Leaving the images aside, print every record in the material exactly.

[Opening RAW DATA section]

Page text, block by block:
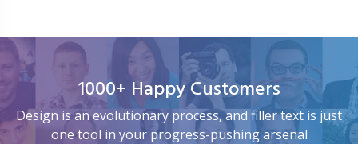
1000+ Happy Customers
Design is an evolutionary process, and filler text is just
one tool in your progress-pushing arsenal
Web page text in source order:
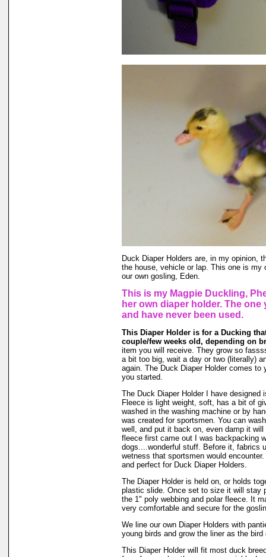
Duck Diaper Holders are, in my opinion,
the house, vehicle or lap. This one is my
our own gosling, Eden.
This is my Magpie Duckling,
her own diaper holder. The
and have never been used.
This Diaper Holder is for a Ducking
couple/few weeks old, depending on
item you will receive. They grow so
a bit too big, wait a day or two (literally)
again. The Duck Diaper Holder comes to
you started.
The Duck Diaper Holder I have designed
Fleece is light weight, soft, has a bit of
washed in the washing machine or by
was created for sportsmen. You can
well, and put it back on, even damp it
fleece first came out I was backpacking
dogs....wonderful stuff. Before it, fabrics
wetness that sportsmen would
and perfect for Duck Diaper Holders.
The Diaper Holder is held on, or holds
plastic slide. Once set to size it will stay
the 1" poly webbing and polar fleece. It
very comfortable and secure for the
We line our own Diaper Holders with
young birds and grow the liner as the bird
This Diaper Holder will fit most duck
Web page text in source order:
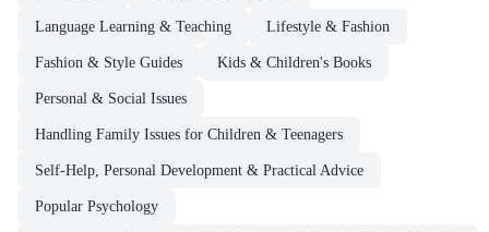
Language Learning & Teaching Lifestyle & Fashion
Fashion & Style Guides Kids & Children's Books
Personal & Social Issues
Handling Family Issues for Children & Teenagers
Self-Help, Personal Development & Practical Advice
Popular Psychology
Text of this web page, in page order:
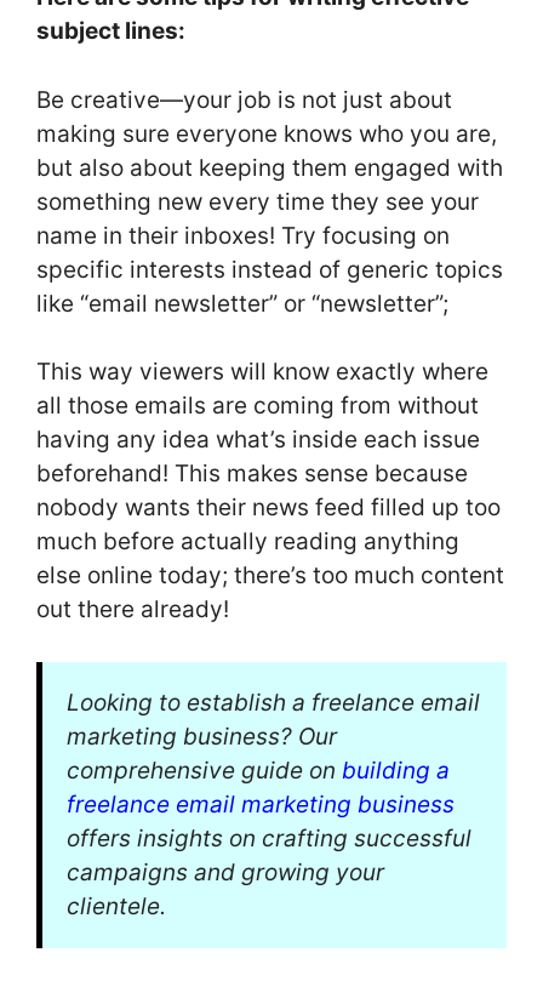
subject lines:
Be creative—your job is not just about
making sure everyone knows who you are,
but also about keeping them engaged with
something new every time they see your
name in their inboxes! Try focusing on
specific interests instead of generic topics
like “email newsletter” or “newsletter”;
This way viewers will know exactly where
all those emails are coming from without
having any idea what’s inside each issue
beforehand! This makes sense because
nobody wants their news feed filled up too
much before actually reading anything
else online today; there’s too much content
out there already!
Looking to establish a freelance email
marketing business? Our
comprehensive guide on building a
freelance email marketing business
offers insights on crafting successful
campaigns and growing your
clientele.
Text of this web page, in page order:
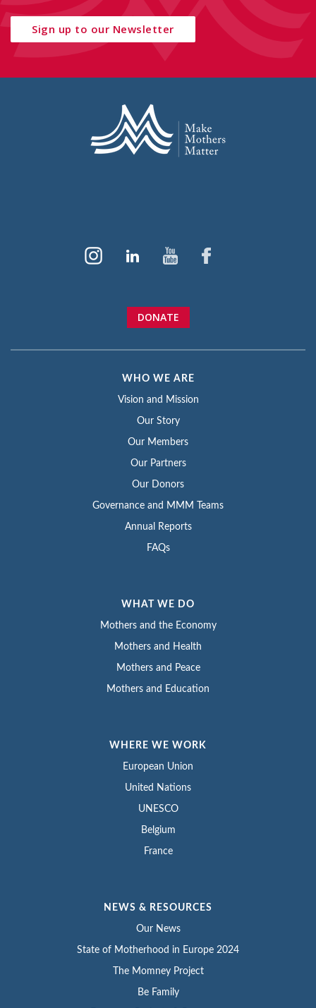
Sign up to our Newsletter
DONATE
WHO WE ARE
Vision and Mission
Our Story
Our Members
Our Partners
Our Donors
Governance and MMM Teams
Annual Reports
FAQs
WHAT WE DO
Mothers and the Economy
Mothers and Health
Mothers and Peace
Mothers and Education
WHERE WE WORK
European Union
United Nations
UNESCO
Belgium
France
NEWS & RESOURCES
Our News
State of Motherhood in Europe 2024
The Momney Project
Be Family
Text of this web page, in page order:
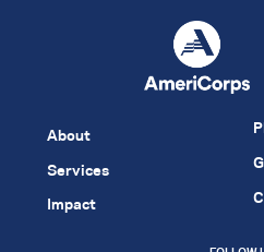
About
Services
Impact
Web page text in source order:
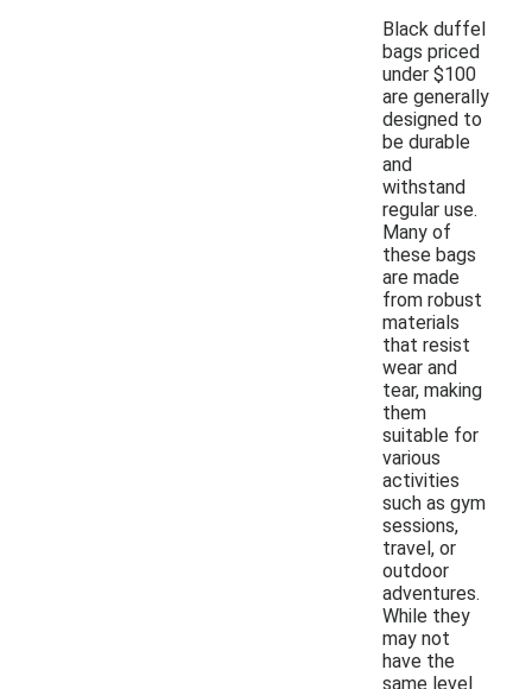
Black duffel
bags priced
under $100
are generally
designed to
be durable
and
withstand
regular use.
Many of
these bags
are made
from robust
materials
that resist
wear and
tear, making
them
suitable for
various
activities
such as gym
sessions,
travel, or
outdoor
adventures.
While they
may not
have the
same level

[Closing RAW DATA section]

> **TASK SOLUTION**:
Page text, block by block:
1000+ Happy Customers
Design is an evolutionary process, and filler text is just
one tool in your progress-pushing arsenal
Web page text in source order:
Duck Diaper Holders are, in my opinion,
the house, vehicle or lap. This one is my
our own gosling, Eden.
This is my Magpie Duckling,
her own diaper holder. The
and have never been used.
This Diaper Holder is for a Ducking
couple/few weeks old, depending on
item you will receive. They grow so
a bit too big, wait a day or two (literally)
again. The Duck Diaper Holder comes to
you started.
The Duck Diaper Holder I have designed
Fleece is light weight, soft, has a bit of
washed in the washing machine or by
was created for sportsmen. You can
well, and put it back on, even damp it
fleece first came out I was backpacking
dogs....wonderful stuff. Before it, fabrics
wetness that sportsmen would
and perfect for Duck Diaper Holders.
The Diaper Holder is held on, or holds
plastic slide. Once set to size it will stay
the 1" poly webbing and polar fleece. It
very comfortable and secure for the
We line our own Diaper Holders with
young birds and grow the liner as the bird
This Diaper Holder will fit most duck
Web page text in source order:
Language Learning & Teaching Lifestyle & Fashion
Fashion & Style Guides Kids & Children's Books
Personal & Social Issues
Handling Family Issues for Children & Teenagers
Self-Help, Personal Development & Practical Advice
Popular Psychology
Text of this web page, in page order:
subject lines:
Be creative—your job is not just about
making sure everyone knows who you are,
but also about keeping them engaged with
something new every time they see your
name in their inboxes! Try focusing on
specific interests instead of generic topics
like “email newsletter” or “newsletter”;
This way viewers will know exactly where
all those emails are coming from without
having any idea what’s inside each issue
beforehand! This makes sense because
nobody wants their news feed filled up too
much before actually reading anything
else online today; there’s too much content
out there already!
Looking to establish a freelance email
marketing business? Our
comprehensive guide on building a
freelance email marketing business
offers insights on crafting successful
campaigns and growing your
clientele.
Text of this web page, in page order:
Sign up to our Newsletter
DONATE
WHO WE ARE
Vision and Mission
Our Story
Our Members
Our Partners
Our Donors
Governance and MMM Teams
Annual Reports
FAQs
WHAT WE DO
Mothers and the Economy
Mothers and Health
Mothers and Peace
Mothers and Education
WHERE WE WORK
European Union
United Nations
UNESCO
Belgium
France
NEWS & RESOURCES
Our News
State of Motherhood in Europe 2024
The Momney Project
Be Family
Text of this web page, in page order:
About
Services
Impact
Web page text in source order:
Black duffel
bags priced
under $100
are generally
designed to
be durable
and
withstand
regular use.
Many of
these bags
are made
from robust
materials
that resist
wear and
tear, making
them
suitable for
various
activities
such as gym
sessions,
travel, or
outdoor
adventures.
While they
may not
have the
same level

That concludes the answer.